**Exercise**:
Scan the entries below and return each line that contains "performance".

**Extracted material**:
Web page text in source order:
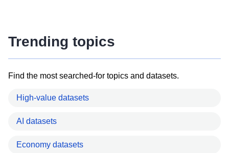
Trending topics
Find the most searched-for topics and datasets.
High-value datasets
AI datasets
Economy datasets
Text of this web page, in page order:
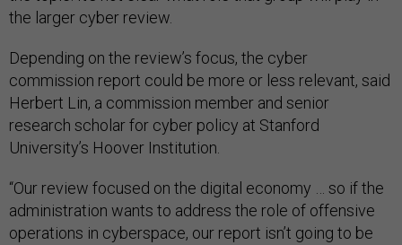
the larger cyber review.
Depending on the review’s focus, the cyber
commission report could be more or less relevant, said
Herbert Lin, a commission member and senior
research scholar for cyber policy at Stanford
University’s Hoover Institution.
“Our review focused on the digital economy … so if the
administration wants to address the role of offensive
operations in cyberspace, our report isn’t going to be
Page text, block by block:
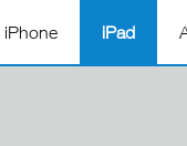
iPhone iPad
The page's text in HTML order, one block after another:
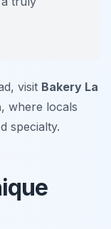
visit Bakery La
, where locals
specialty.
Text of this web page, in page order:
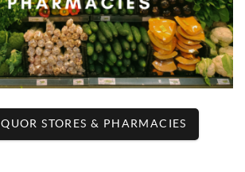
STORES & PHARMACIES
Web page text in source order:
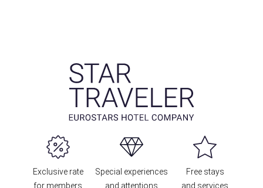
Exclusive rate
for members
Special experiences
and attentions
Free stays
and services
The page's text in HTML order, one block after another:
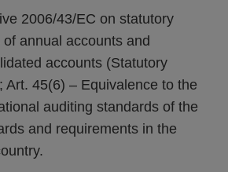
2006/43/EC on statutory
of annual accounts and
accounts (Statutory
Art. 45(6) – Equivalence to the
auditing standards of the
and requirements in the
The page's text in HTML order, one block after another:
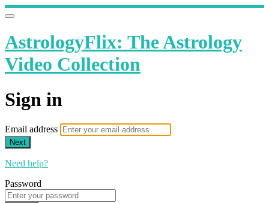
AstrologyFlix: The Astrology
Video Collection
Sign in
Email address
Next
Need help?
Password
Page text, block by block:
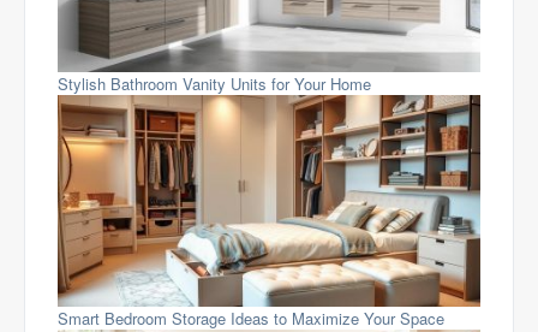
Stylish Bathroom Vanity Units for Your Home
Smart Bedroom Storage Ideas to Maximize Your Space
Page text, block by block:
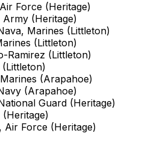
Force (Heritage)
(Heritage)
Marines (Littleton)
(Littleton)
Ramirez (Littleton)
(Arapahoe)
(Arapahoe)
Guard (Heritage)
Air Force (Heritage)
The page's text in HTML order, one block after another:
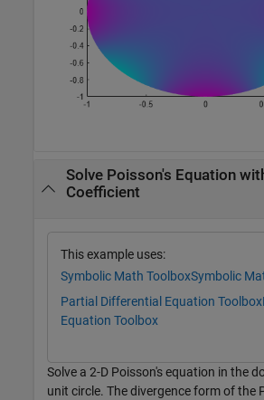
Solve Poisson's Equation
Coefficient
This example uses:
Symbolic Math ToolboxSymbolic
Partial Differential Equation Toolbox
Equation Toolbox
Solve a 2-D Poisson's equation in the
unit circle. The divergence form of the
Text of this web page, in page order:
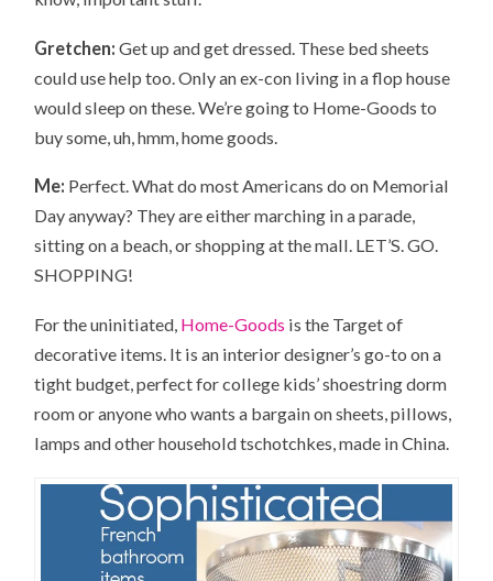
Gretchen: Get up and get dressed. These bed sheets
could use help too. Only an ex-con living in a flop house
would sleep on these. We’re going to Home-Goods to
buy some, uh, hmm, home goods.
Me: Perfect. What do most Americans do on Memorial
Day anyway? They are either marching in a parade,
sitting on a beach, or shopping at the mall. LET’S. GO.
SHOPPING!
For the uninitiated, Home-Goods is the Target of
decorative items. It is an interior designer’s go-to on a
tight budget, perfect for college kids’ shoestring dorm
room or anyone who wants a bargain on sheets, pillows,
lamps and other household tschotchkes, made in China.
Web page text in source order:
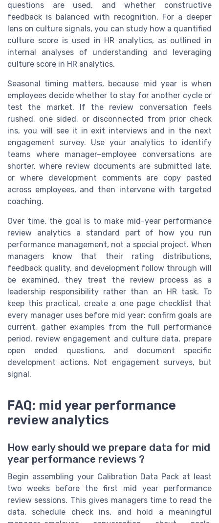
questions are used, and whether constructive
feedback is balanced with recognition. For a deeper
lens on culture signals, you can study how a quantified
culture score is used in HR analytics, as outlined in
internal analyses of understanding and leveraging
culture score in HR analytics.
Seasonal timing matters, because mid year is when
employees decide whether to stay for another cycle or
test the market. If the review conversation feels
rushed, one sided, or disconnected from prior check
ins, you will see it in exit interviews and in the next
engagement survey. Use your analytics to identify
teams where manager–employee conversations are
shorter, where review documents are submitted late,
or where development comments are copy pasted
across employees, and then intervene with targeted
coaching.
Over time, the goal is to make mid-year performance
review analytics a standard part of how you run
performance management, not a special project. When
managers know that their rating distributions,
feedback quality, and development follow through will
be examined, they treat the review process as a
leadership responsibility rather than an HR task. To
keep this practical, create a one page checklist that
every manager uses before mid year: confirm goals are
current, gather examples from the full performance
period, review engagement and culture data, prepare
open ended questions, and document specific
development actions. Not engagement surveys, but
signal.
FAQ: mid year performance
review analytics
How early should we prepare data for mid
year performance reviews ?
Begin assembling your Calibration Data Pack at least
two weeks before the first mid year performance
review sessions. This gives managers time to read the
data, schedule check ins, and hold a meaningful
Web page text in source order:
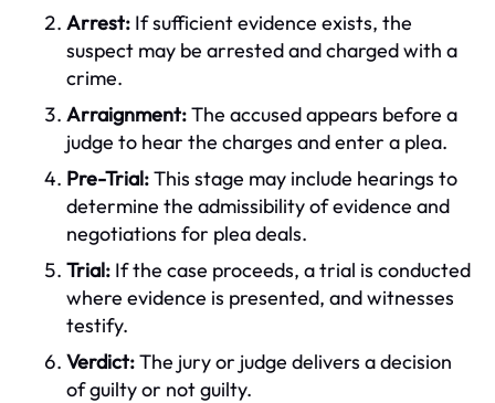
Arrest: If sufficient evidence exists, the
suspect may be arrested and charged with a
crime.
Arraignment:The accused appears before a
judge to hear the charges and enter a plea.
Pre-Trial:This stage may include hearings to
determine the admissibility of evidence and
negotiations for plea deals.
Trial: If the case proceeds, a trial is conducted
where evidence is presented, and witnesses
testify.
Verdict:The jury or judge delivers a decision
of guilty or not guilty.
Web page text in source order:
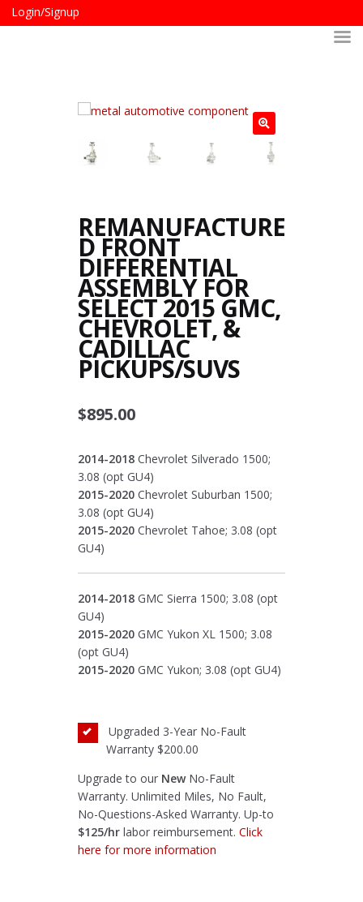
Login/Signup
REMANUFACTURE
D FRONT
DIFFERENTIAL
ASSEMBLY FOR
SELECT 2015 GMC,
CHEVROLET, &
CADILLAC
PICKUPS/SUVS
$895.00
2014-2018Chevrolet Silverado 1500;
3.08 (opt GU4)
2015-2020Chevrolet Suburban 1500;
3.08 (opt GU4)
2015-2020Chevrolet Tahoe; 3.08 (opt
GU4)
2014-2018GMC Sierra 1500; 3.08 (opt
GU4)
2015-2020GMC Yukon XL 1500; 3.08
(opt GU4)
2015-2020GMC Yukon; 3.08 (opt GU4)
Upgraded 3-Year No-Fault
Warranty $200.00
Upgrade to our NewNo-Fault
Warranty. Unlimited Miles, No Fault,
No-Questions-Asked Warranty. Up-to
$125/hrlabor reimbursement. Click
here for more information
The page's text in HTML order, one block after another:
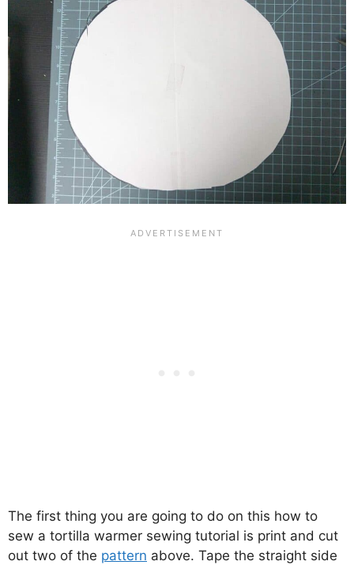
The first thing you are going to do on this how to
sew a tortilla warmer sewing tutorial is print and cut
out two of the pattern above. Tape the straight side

**Task answer**:
Over time, the goal is to make mid-year performance
performance management, not a special project. When
current, gather examples from the full performance
FAQ: mid year performance
year performance reviews ?
two weeks before the first mid year performance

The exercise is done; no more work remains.